Она открыла глаза и осторожно поднялась на локтях. Характер боли изменился. Теперь она была тупая, пульсирующая, а не острая и обжигающая. На ней была тонкая хлопковая рубаха – ещё и чистая. Бёдра и лодыжки были перевязаны, а лежала она на толстом слое одеял на деревянной койке в маленькой квадратной комнате. Деревянные полы, окна без стёкол. Яркое солнце. Денден сидит в её изголовье на трёхногом табурете.
– Хорошо. Ты жива, – со вздохом облегчения сказал он. – Я уже начал бояться, что ты впадешь в очень романтическую кому, и нам придётся тебя здесь и похоронить. Я уже даже начал придумывать трогательный панегирик.
Она улыбнулась.
– Сколько времени я была без сознания?
– Чуть больше двух суток, если не считать один полусознательный момент, когда ты проснулась, попила воды и спросила, пришёл ли уже Анри.

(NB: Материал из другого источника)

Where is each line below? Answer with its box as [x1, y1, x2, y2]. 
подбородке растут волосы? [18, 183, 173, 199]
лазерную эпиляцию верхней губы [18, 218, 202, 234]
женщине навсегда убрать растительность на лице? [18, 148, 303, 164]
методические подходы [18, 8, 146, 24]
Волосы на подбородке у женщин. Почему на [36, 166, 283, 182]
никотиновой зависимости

Нэнси заметила рядом с ним на полу книгу и графин воды.
– Играешь в сиделку, Денден?
Он скрестил лодыжки.
– Только в перерывах между играми с моей новой прекрасной радиостанцией. После твоего возвращения наши душки из Лондона уже дважды сбрасывали всякие приятности на новые места, в том числе модные антисептические кремы, которые я и доктор втирали в остатки твоей прекрасной кожи. Как ощущения?
Она подумала.
– Как холодная вода в жаркий день. А с каких пор у нас есть врач?
– Его зовут Танан. Он присоединился к нам насовсем.

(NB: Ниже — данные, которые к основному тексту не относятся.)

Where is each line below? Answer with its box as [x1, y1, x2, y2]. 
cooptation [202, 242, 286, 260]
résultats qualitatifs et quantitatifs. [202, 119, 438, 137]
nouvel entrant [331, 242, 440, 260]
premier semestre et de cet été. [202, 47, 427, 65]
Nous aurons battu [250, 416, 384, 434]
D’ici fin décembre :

Нэнси кивнула. Танан был в числе лояльных медиков, которых Гаспар «похитил» в день «Д», чтобы помогать раненым. Седой, зрелый мужчина, который среди всего того ужаса действовал спокойно и оперативно. Он точно им нужен.

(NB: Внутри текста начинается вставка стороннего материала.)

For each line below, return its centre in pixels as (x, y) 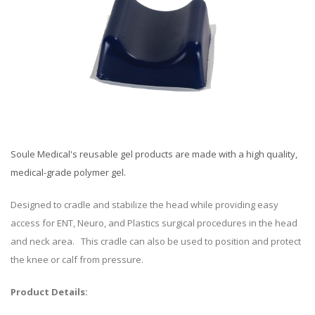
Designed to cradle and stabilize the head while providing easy (144, 205)
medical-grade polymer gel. (68, 173)
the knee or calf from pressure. (77, 260)
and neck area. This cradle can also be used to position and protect (156, 242)
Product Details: (49, 292)
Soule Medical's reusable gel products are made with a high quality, (154, 154)
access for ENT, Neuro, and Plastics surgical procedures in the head (154, 223)

Нэнси протянула руку, Денден взялся за неё, и Нэнси перекинула ноги вниз и села на кровати. По мышцам пробежали маленькие вспышки огня, а приложив руку к щеке, она обнаружила, что плечо тоже перевязано.
– А как война?
– А, это… – протянул Денден, подавая ей стакан и наливая туда разбавленное водой вино. – Тебе хорошие новости или плохие?
– Просто скажи мне, – сказала она, жадно приникнув к стакану.
– Очень хорошо, бегут. Союзники высадились на юге. – Он положил руку ей на колено. – Марсель освобождён, но, прежде чем ты спросишь, – нет, у нас нет новостей о пленниках гестапо. Рейх отчаянно пытается вернуться в Германию, пока русские не захватили их родину и не отомстили за тот ад, который им устроили нацисты. Ничего хорошего их не ждёт.
Он замолчал и потёр шею, искоса глядя на неё.
– Денден…
– Если хочешь знать, в Лондоне хотят, чтобы мы… они настаивают, чтобы мы остановили батальон СС, который возвращается в Германию. Предлагают «окончательно остановить» их в Кон-д’Алье. По их данным, у нас есть три дня.